Un véhicule par minute

L’augmentation des véhicules génère aussi beaucoup de va-et-vient. Marie (1) habite près de l’école du Château. Elle voit régulièrement des enfants courir dans tous les sens aux entrées et sorties d’école. Et cela ne fait pas bon ménage avec la circulation des voitures. « Elles roulent vite et c’est dangereux », alerte-t-elle. Surtout, ces rues qui fourmillent de passants n’ont pas été conçues pour un flux important de véhicules. Comme de nombreux axes du Vieux-Nice, la rue de la Loge ne possède pas de trottoir. Les voitures doivent donc cohabiter avec les piétons. Possible quand les rares véhicules qui passent sont ceux des habitants du quartier. Problématique quand les clients de l’hôtel font des allées et venues, augmentant la fréquence de passage à un véhicule par minute en moyenne. « Quand on remonte à pied, les chauffeurs râlent parce qu’on les bloque. Les personnes âgées qui arpentent la rue avec leurs courses se font raser », témoigne Marie. L’hôtel n’est pas le seul responsable de cette augmentation: les rues sont aussi empruntées par les locataires des nombreux AirBnb du quartier.

Des voiturettes pour réduire les voitures


Dans le Vieux-Nice, aux abords de l’hôtel du Couvent, une ribambelle de voitures garées. Photo Justine Meddah.

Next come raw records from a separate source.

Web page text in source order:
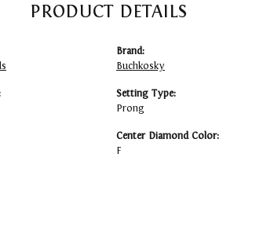
PRODUCT DETAILS
Brand:
Buchkosky
Setting Type:
Prong
Center Diamond Color:
F
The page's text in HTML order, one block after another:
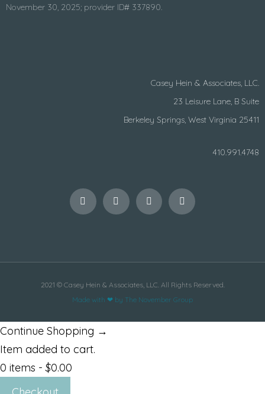
November 30, 2025; provider ID# 337890.
Casey Hein & Associates, LLC.
23 Leisure Lane, B Suite
Berkeley Springs, West Virginia 25411
410.991.4748
2021 © Casey Hein & Associates, LLC. All Rights Reserved.
Made with ❤ by The November Group
Continue Shopping →
Item added to cart.
0 items -$0.00
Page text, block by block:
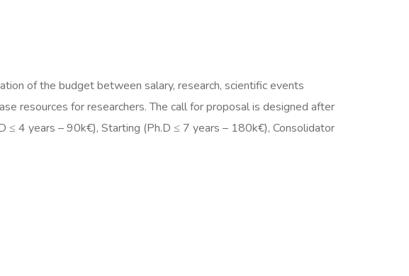
of the budget between salary, research, scientific events
resources for researchers. The call for proposal is designed after
4 years – 90k€), Starting (Ph.D ≤ 7 years – 180k€), Consolidator
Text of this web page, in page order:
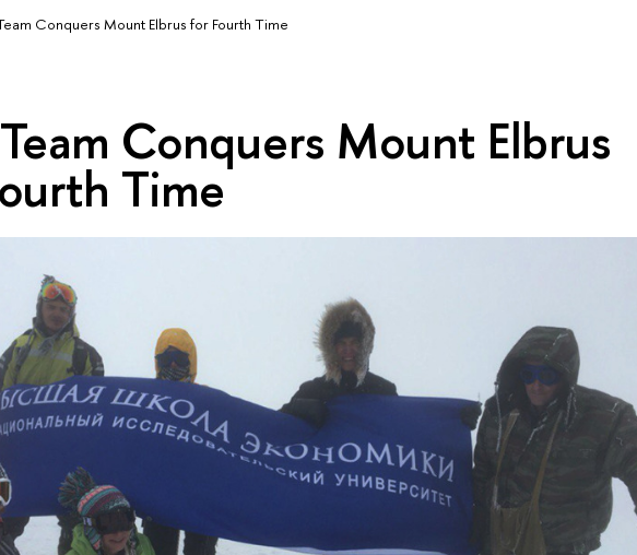
Conquers Mount Elbrus for Fourth Time
Conquers Mount Elbrus
Time

Pour limiter tout de même l’impact de leurs véhicules, l’hôtel du Couvent a embauché 15 voituriers et investi dans quatre voiturettes électriques à six places pour acheminer vers l’hôtel les clients arrivant en taxi ou en VTC depuis le boulevard Jean-Jaurès. Mais parfois, les plus exigeants souhaitent être déposés sans avoir à changer de moyen de transport. D’autres souhaitent venir en voiture et parviennent à (se) faire ouvrir les bornes pour circuler et stationner dans le Vieux-Nice. « La plupart du temps, un voiturier prend en charge leur voiture et l’emmène au parking Saleya, où l’hôtel dispose de plus d’une vingtaine de places », assure Myriam Kournaf-Lambert, sa directrice. Mais certains privilégiés souhaitent conserver la vue sur leurs luxueuses voitures, qui sont donc garées principalement à côté de l’hôtel, rue Honoré Ugo. Ce n’est pourtant pas permis par la Ville, d’après l’adjoint au maire délégué à la Circulation et au stationnement. « La voiture d’un client de l’hôtel n’a pas le droit de circuler dans le Vieux-Nice. Seuls les taxis, les livraisons, et les véhicules des résidents sont autorisés », affirme Gaël Nofri.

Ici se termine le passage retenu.